Cipher Decryption with Language Models¶
A substitution cipher replaces each letter with another. To break it without the key:
- Build a language model of the target language (character-level bigrams or trigrams)
- Use a genetic/evolutionary algorithm to evolve candidate decryption keys
- Score each candidate by the language model probability of the decrypted text
- Select and mutate top candidates, repeat
import random
import string
def fitness(decrypted_text, language_model):
"""Score how 'English-like' the decrypted text is."""

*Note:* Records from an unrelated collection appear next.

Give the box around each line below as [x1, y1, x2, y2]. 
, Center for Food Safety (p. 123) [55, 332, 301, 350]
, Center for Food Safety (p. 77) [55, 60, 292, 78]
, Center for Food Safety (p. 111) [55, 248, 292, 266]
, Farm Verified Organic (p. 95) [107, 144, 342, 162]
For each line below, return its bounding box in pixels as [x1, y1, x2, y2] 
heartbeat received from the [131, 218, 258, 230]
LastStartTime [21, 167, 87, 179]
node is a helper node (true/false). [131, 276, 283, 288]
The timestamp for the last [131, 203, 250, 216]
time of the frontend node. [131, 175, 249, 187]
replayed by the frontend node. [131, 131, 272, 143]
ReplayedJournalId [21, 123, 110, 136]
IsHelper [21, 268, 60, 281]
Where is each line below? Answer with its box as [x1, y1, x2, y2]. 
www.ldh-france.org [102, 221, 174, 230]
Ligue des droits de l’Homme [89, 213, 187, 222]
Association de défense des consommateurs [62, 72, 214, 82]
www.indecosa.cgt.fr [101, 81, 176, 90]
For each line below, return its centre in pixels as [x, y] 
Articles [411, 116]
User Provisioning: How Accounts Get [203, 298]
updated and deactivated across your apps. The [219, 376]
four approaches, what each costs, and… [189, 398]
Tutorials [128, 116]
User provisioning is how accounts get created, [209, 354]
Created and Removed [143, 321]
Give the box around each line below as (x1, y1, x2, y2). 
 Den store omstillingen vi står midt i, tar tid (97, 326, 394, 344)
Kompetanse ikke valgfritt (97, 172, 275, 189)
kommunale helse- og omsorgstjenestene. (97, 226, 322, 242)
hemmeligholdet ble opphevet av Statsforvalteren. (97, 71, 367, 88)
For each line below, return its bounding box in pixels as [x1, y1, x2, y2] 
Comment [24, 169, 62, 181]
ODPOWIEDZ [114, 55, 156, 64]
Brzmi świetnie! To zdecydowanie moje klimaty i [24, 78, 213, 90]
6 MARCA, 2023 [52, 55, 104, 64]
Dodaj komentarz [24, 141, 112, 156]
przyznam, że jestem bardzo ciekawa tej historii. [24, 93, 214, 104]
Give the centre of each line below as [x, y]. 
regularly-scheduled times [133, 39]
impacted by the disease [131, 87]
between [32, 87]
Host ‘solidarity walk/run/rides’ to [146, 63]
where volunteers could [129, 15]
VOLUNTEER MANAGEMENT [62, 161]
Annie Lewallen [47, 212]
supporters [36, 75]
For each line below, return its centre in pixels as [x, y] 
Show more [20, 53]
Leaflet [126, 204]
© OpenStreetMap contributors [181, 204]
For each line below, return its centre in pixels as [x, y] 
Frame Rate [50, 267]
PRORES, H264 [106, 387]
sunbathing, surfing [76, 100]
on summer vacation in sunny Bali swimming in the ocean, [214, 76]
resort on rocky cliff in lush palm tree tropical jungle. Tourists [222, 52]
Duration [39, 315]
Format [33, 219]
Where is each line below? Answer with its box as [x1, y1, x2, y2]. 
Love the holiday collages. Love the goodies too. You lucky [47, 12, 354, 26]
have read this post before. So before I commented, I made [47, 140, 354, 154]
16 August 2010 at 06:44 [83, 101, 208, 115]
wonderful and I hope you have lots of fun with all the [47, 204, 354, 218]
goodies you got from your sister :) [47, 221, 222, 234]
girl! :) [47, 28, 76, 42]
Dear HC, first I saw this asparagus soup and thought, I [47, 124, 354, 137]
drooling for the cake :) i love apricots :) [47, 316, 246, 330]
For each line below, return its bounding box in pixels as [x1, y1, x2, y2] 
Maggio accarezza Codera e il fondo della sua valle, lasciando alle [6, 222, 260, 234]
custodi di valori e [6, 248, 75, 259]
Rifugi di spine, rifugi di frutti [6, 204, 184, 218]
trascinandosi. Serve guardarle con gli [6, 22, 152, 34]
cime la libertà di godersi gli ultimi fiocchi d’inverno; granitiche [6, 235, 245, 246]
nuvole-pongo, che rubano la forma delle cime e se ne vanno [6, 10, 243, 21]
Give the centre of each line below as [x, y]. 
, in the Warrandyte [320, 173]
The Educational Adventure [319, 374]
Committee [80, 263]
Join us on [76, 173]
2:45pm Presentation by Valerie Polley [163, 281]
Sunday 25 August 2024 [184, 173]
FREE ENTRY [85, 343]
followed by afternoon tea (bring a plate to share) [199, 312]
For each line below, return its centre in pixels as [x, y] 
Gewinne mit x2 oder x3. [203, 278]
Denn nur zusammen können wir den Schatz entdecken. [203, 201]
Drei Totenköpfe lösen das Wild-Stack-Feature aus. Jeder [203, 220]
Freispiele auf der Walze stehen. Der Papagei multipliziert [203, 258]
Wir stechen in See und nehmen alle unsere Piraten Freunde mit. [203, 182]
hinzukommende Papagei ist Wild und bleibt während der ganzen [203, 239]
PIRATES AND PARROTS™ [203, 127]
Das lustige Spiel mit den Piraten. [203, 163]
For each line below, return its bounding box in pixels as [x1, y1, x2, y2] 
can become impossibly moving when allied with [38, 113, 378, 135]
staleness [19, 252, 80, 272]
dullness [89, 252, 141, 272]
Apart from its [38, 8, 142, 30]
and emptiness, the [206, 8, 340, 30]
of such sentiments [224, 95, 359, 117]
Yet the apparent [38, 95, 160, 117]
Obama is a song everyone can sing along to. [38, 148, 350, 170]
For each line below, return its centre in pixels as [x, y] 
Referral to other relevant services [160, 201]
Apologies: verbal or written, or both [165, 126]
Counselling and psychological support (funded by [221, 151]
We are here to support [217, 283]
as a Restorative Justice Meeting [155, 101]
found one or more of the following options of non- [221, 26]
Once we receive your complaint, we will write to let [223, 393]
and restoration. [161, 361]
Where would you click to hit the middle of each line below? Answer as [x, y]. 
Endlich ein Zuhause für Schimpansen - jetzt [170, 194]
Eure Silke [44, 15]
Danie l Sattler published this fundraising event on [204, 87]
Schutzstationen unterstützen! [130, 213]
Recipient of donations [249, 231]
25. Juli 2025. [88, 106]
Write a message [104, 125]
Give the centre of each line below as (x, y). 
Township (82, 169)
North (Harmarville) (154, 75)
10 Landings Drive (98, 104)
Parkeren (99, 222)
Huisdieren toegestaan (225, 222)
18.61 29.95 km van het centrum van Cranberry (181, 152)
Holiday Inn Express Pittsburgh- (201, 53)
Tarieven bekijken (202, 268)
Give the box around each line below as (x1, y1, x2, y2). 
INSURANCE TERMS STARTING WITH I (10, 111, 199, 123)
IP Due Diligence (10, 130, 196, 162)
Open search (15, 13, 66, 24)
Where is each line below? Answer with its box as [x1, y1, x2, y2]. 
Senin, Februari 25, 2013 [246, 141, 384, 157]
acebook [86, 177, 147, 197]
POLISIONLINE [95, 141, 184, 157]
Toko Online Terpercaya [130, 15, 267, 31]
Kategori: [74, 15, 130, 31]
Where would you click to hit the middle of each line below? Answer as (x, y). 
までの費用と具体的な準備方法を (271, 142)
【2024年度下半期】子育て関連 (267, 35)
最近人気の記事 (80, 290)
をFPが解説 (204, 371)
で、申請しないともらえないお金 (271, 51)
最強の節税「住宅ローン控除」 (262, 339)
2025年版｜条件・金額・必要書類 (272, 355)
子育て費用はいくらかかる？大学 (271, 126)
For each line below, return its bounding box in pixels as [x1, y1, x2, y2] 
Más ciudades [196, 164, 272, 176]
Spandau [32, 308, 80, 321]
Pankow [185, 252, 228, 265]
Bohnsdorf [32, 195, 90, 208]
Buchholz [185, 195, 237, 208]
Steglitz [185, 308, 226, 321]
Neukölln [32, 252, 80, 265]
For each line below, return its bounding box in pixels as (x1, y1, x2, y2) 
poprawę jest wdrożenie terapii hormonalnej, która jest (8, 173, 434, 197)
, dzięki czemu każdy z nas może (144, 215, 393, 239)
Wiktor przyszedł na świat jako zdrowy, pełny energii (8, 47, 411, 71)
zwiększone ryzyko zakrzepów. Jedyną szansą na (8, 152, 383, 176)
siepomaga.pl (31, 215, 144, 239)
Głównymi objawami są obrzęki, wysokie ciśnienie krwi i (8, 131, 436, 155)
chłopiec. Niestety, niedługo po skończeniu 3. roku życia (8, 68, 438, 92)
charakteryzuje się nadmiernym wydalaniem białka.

return sentence_log_prob(decrypted_text, language_model)
def mutate(key):
"""Swap two random letter mappings."""
key = list(key)
i, j = random.sample(range(26), 2)
key[i], key[j] = key[j], key[i]
return ''.join(key)
# Evolutionary loop
population = [random_key() for _ in range(pool_size)]
for epoch in range(num_epochs):
scored = [(fitness(decrypt(cipher, k), lm), k) for k in population]
scored.sort(reverse=True)
parents = [k for _, k in scored[:top_n]]
population = [mutate(random.choice(parents)) for _ in range(pool_size)]
The genetic algorithm explores the key space (26! permutations) using mutation + selection guided by the language model score.
Article Spinning and Detection¶
Article spinning replaces words with synonyms to create "unique" content. Trigram-based context checking catches bad replacements:
| Original | Naive Spin | Problem |
|---|---|---|
| quantum gate | quantum door | "gate" = logic gate, not physical gate |
| complex Hilbert space | complicated Hilbert space | "complex" = complex numbers, not difficulty |
Simple synonym replacement without context fails because many words have domain-specific meanings. Context-aware models (deep learning) perform better, but even trigram-level checking catches the worst errors.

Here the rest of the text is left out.